DATASET RECORDS START
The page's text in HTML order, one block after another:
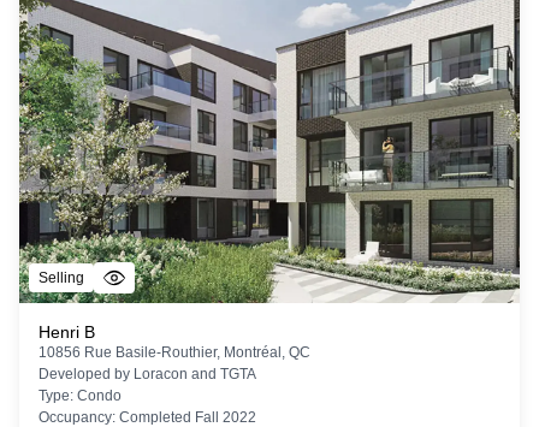
Selling
Henri B
10856 Rue Basile-Routhier, Montréal, QC
Developed by Loracon and TGTA
Type: Condo
Occupancy: Completed Fall 2022
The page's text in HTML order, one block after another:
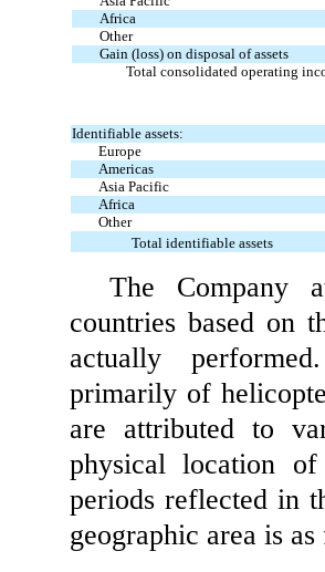
Africa
Other
Gain (loss) on disposal of assets
Total consolidated operating
Identifiable assets:
Europe
Americas
Asia Pacific
Africa
Other
Total identifiable assets
The Company
countries based on
actually
primarily of
are attributed to
physical location
periods reflected in
geographic area is
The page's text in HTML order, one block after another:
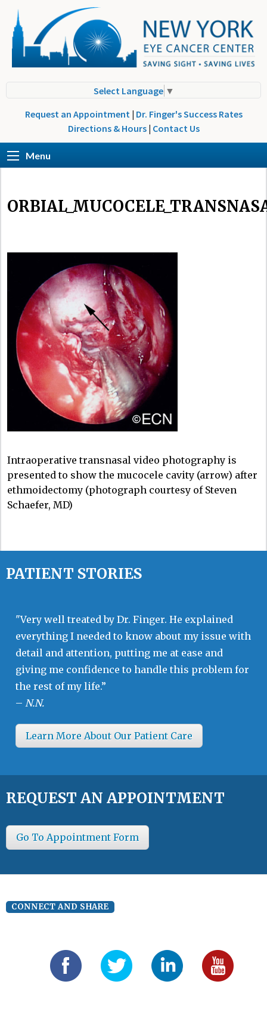
Select Language ▼
Request an Appointment | Dr. Finger's Success Rates
Directions & Hours | Contact Us
Menu
Intraoperative transnasal video photography is
presented to show the mucocele cavity (arrow) after
ethmoidectomy (photograph courtesy of Steven
Schaefer, MD)
PATIENT STORIES
"Very well treated by Dr. Finger. He explained
everything I needed to know about my issue with
detail and attention, putting me at ease and
giving me confidence to handle this problem for
the rest of my life.”
– N.N.
Learn More About Our Patient Care
REQUEST AN APPOINTMENT
Go To Appointment Form
CONNECT AND SHARE
DATASET RECORDS END
- EXERCISE
Each line above should be output exactly, apart from the pictures.

- YOUR SOLUTION
The page's text in HTML order, one block after another:
Selling
Henri B
10856 Rue Basile-Routhier, Montréal, QC
Developed by Loracon and TGTA
Type: Condo
Occupancy: Completed Fall 2022
The page's text in HTML order, one block after another:
Africa
Other
Gain (loss) on disposal of assets
Total consolidated operating
Identifiable assets:
Europe
Americas
Asia Pacific
Africa
Other
Total identifiable assets
The Company
countries based on
actually
primarily of
are attributed to
physical location
periods reflected in
geographic area is
The page's text in HTML order, one block after another:
Select Language ▼
Request an Appointment | Dr. Finger's Success Rates
Directions & Hours | Contact Us
Menu
Intraoperative transnasal video photography is
presented to show the mucocele cavity (arrow) after
ethmoidectomy (photograph courtesy of Steven
Schaefer, MD)
PATIENT STORIES
"Very well treated by Dr. Finger. He explained
everything I needed to know about my issue with
detail and attention, putting me at ease and
giving me confidence to handle this problem for
the rest of my life.”
– N.N.
Learn More About Our Patient Care
REQUEST AN APPOINTMENT
Go To Appointment Form
CONNECT AND SHARE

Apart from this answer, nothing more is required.